Peter Travers from Rolling Stone rated the comedy three out of four stars. He found that "with a lesser cast, the movie would be a lineup of TV-movie clichés. But this is a cast that never makes a false move even when the script settles for formula." Chicago Tribune critic Michael Phillips wrote that "as two-hour tours go, The Best Exotic Marigold Hotel goes smoothly." While he felt that the film focused on "pleasantly predictable story", he noted that the project was one of those films which "are better off concentrating on a reassuring level of actorly craft [than] going easy on the surprises."

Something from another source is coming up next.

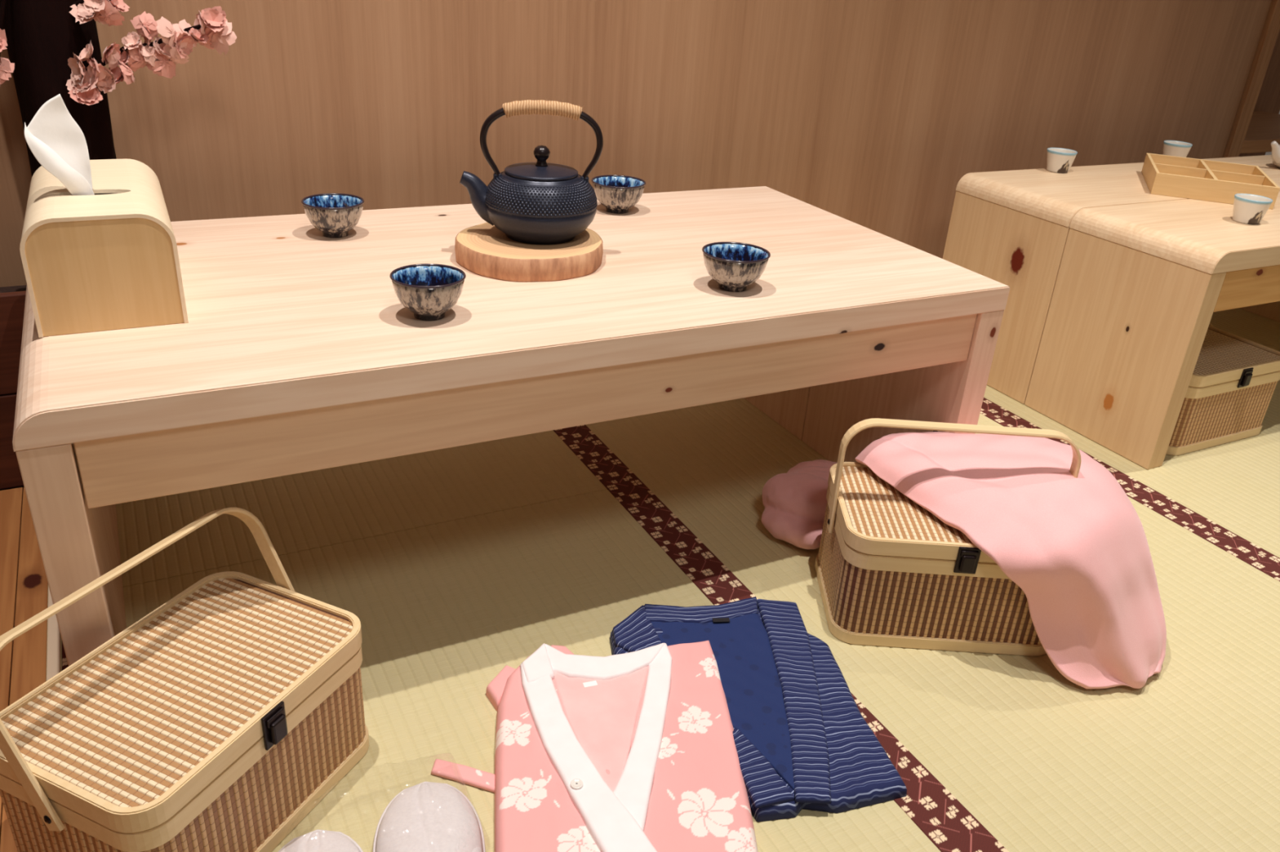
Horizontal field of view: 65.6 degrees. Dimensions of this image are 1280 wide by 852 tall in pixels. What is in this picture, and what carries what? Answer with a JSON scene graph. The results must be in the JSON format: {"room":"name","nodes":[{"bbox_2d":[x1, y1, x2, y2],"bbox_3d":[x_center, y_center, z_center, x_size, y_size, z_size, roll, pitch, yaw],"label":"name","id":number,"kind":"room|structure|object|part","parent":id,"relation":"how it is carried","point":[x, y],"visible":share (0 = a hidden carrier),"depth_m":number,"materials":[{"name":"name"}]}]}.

Lisa Schwarzbaum of Entertainment Weekly graded the film with a 'B–' rating, summarizing it as a "lulling, happy-face story of retirement-age self-renewal, set in a shimmering, weltering, jewel-colored India", and that it succeeded in selling "something safe and sweet, in a vivid foreign setting, to an underserved share of the moviegoing market." Peter Bradshaw, writing for The Guardian, was more igneous in his 2/5 star review, saying that the film "needs a Stannah chairlift to get it up to any level of watchability, and it is not exactly concerned to do away with condescending stereotypes about old people, or Indian people of any age." Noting the luminous, prolific resumes of the cast he noted "nothing in this insipid story does anything like justice to the cast's combined potential." He went on to opine that the film appeared "oddly like an Agatha Christie thriller with all the pasteboard characters, 2D backstories and foreign locale, but no murder." In further negative reviews, critics from The Guardian and the blog Marshall and the Movies criticized the film for having a colonialist and Orientalist point of view towards India.
At the Cinema Scapes Awards, organised on the sidelines of the 2012 Mumbai Film Festival, the film was honoured with the Best International Film accolade for showcasing Indian filming locations. The film and its cast earned five nominations from the British Independent Film Awards.